A partir de entonces se escribe la historia de un pueblo más apenado que ninguno. “Pena con pena y pena desayuna, pena es su paz y pena su batalla”. Pobre de México, siempre presa de conjuras, de tramas horrendas y de un ánimo adverso de potencias que sobajan nuestra grandeza. No importa que los irlandeses, sicilianos, extremeños, palestinos, judíos o croatas hayan sido humillados y esclavizados también. El dolor más profundo es el nuestro. Nadie puede reír como lloramos nosotros. Nuestra desventura es tal que debe mover a reyes y cardenales a pedirnos perdón. Tiene algo de trasnochado y mucho de impostura ese victimismo infecundo y justificador de nuestra impericia. Tras dos siglos de historia independiente no hemos logrado apaciguar nuestros demonios. Mucho más cómodo (y acorde con la sensibilidad nacional melodramática y telenovelera) es buscar malvados foráneos. Ya lo decía con sorna alguna voz popular: rara vez nos cae un premio Nobel, pero en culebrones y caudillos, América Latina destaca. Un pueblo que se acomoda bien con el papel de víctima y siglos de hegemonía justificadora de nuestra desgracia que siempre viene de fuera: hasta la obesidad.
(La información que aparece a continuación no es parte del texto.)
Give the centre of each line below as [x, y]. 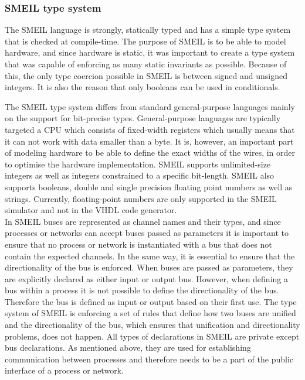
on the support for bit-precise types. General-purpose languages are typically [143, 118]
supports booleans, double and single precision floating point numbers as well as [149, 186]
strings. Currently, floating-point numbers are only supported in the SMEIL [141, 198]
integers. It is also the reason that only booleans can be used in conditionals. [143, 87]
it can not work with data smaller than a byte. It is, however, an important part [149, 141]
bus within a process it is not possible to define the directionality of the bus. [142, 290]
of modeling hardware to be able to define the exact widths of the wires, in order [150, 153]
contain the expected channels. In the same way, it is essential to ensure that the [150, 256]

No es cuestión de negar nada. De no reconocer la gravedad y la condición de pueblos a los que se ha agraviado y minimizado. Pero ¿no es tiempo de dejar de jugar a la víctima y preguntarse si lo que esos pueblos quieren es un tren maya? ¿No nos haríamos un favor dotándolos de historia y sacándolos del mito? ¿No se merecen los mixtecos una historia completa de su nación y un gran instituto de estudios precolombinos que tenga como propósito escribir su historia y dejarlos de considerar como los asirios en la Biblia, es decir una mención funcional en el relato del victimismo contemporáneo? ¿Qué va a ser 2021? Una reedición del “pobres de nosotros”, qué mal nos ha tratado la historia, pero en el fondo, qué grandes somos, como pomada para el alma nacional siempre encogida por la incapacidad de hacer prosperar a nuestro pueblo. Puestos a pedir perdón, podríamos empezar a preguntarnos ¿qué hicimos con la población afrodescendiente que llegó a ser 10% del total? Ya podremos ir a Israel a disculparnos por el antisemitismo mexicano o a China por el trato vejatorio a esa comunidad. Una disculpa pública con los mexicoamericanos a quienes les negamos, durante años, la nacionalidad. Una disculpa a las Filipinas porque Urdaneta descubrió el tornaviaje desde México y los incorporamos a la atroz y destructiva mundialización. Como todos los pueblos añosos estamos cargados de agravios y de pecados.